### PROBLEM DESCRIPTION
Everything in the records except the pictures needs to be printed again exactly.

··· RECORDS TO USE

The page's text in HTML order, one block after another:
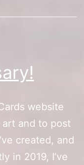
website
and to post
created, and
in 2019, I’ve
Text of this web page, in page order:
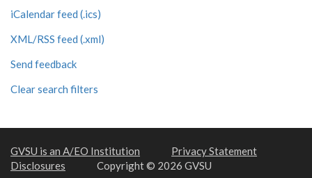
iCalendar feed (.ics)
XML/RSS feed (.xml)
Send feedback
Clear search filters
GVSU is an A/EO Institution
Privacy Statement
Disclosures
Copyright © 2026 GVSU
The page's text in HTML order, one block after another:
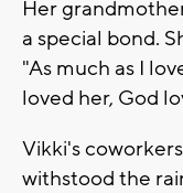
Her
a special bond.
"As much as I
loved her, God
Vikki's
withstood the
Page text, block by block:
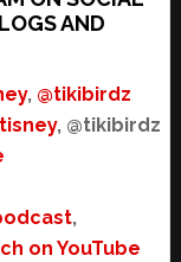
AND
, @tikibirdz
, @tikibirdz
,
on YouTube
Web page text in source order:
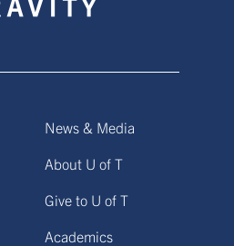
News & Media
About U of T
Give to U of T
Academics
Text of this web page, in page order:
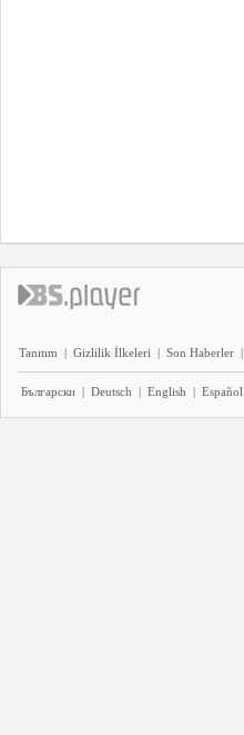
Tanıtım | Gizlilik İlkeleri | Son Haberler |
Български | Deutsch | English | Español
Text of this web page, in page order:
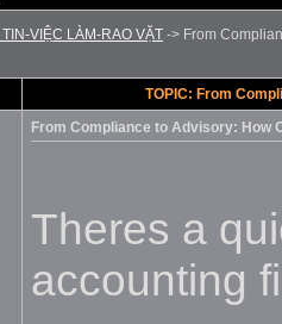
VIỆC LÀM-RAO VẶT -> From
TOPIC: From
From Compliance to Advisory: How
Theres a
accounting
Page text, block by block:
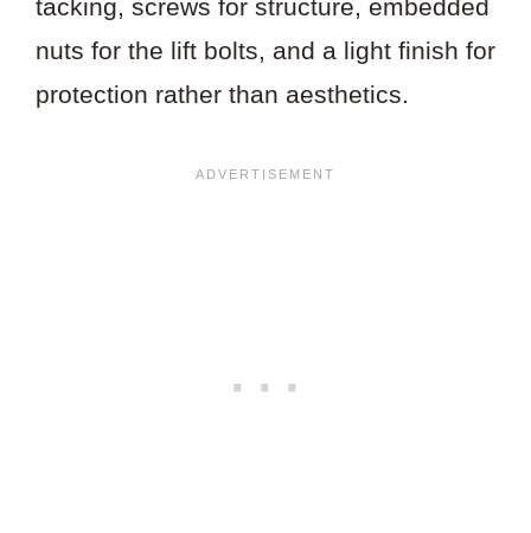
tacking, screws for structure, embedded
nuts for the lift bolts, and a light finish for
protection rather than aesthetics.
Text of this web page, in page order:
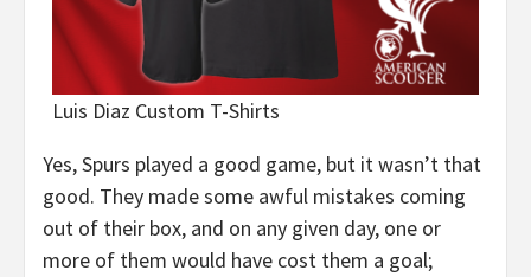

······

### TASK RESPONSE
The page's text in HTML order, one block after another:
website
and to post
created, and
in 2019, I’ve
Text of this web page, in page order:
iCalendar feed (.ics)
XML/RSS feed (.xml)
Send feedback
Clear search filters
GVSU is an A/EO Institution
Privacy Statement
Disclosures
Copyright © 2026 GVSU
The page's text in HTML order, one block after another:
Her
a special bond.
"As much as I
loved her, God
Vikki's
withstood the
Page text, block by block:
AND
, @tikibirdz
, @tikibirdz
,
on YouTube
Web page text in source order:
News & Media
About U of T
Give to U of T
Academics
Text of this web page, in page order:
Tanıtım | Gizlilik İlkeleri | Son Haberler |
Български | Deutsch | English | Español
Text of this web page, in page order:
VIỆC LÀM-RAO VẶT -> From
TOPIC: From
From Compliance to Advisory: How
Theres a
accounting
Page text, block by block:
tacking, screws for structure, embedded
nuts for the lift bolts, and a light finish for
protection rather than aesthetics.
Text of this web page, in page order:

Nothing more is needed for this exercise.